When to use it: Kalman filters should only be applied to data in which a single "actual" value is the expected outcome. Use this filter when there is random error in an environment, but a single measurement value is anticipated. As such, don't use the Kalman filter when you expect there to be a lot of change in data!
Kalman Filter in Physics Toolbox:
To access available calibration options, click on the sensor of interest, then enter the "Settings" menu. (Note that data saved to a file while using the filter will only provide "filtered-out data, not the raw data).
G-Force Meter (in Physics Toolbox Sensor Suite PRO only)
Additional sensors with a Kalman filter will be added soon!
Low Pass Filter
What it is: Low pass filters are used to allow the display of low frequency data patterns, while eliminating high frequency data due to environmental or instrumental error. (In comparison, a high pass filter does just the opposite!) An analogy for considering how the low pass filter works is to consider an RC (resistor-capacitor) circuit. These circuits can be used to attenuate high frequency signals because high frequency electrical signals cannot fully "fill" a capacitor in the way that a lower frequency electrical signal can. Likewise, low pass filters can be constructed for acoustical systems by placing physical barriers that reflect high frequency sounds but transmit low frequency sounds. In optics, physical filters can be used to allow only high frequency wavelengths through (such as a violet filter that allows violet light through, but reflects and/or absorbs lower frequencies of light such as red and orange colors). See the video clip below to learn more about how a low pass filter is applied to data.
When to use it: Use a low pass filter when looking for low frequency changes in data that might occur in the presence of high frequency data. For example, multi-modal earthquakes and vibrations might display both high and low frequency "shakes" that correspond to different meanings or sources. In considering sound, sometimes very low frequencies can be transmitted along very great distances (as in elephant and whale communications).
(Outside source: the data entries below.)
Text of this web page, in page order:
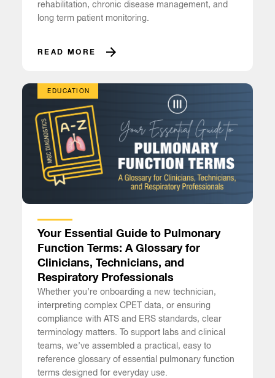
rehabilitation, chronic disease management, and
long term patient monitoring.
READ MORE
EDUCATION
Your Essential Guide to Pulmonary
Function Terms: A Glossary for
Clinicians, Technicians, and
Respiratory Professionals
Whether you’re onboarding a new technician,
interpreting complex CPET data, or ensuring
compliance with ATS and ERS standards, clear
terminology matters. To support labs and clinical
teams, we’ve assembled a practical, easy to
reference glossary of essential pulmonary function
terms designed for everyday use.
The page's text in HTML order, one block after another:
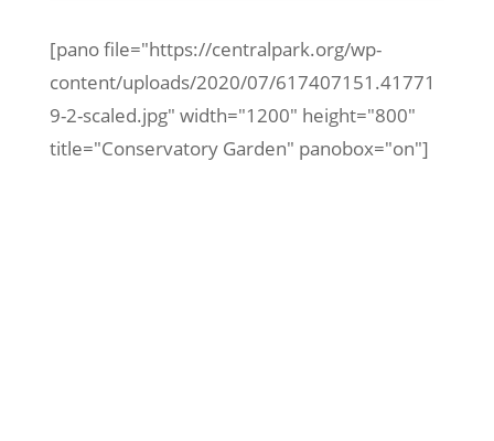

Hearing such low frequency sounds requires, among other things, removing high frequency background noise.
Low Pass Filter in Physics Toolbox:
To access available low pass filter options, click on the sensor of interest, then enter the "Settings" menu. (Note that data saved to a file while using the filter will only provide "filtered-out data, not the raw data).
G-Force Meter (in Physics Toolbox Sensor Suite PRO only)
Additional sensors with a low pass filter will be added soon!
Final Thoughts...
Filters can be very helpful to making sense of data. Filters can help to increase precision and accuracy by removing error and bringing patterns to light that otherwise would not have been seen. In the same way, our personal filters and biases can lend a new meaning to how data is interpreted. For the advancement or hindrance of learning, both statistical and human (subjective) filters can impact the scientific endeavor.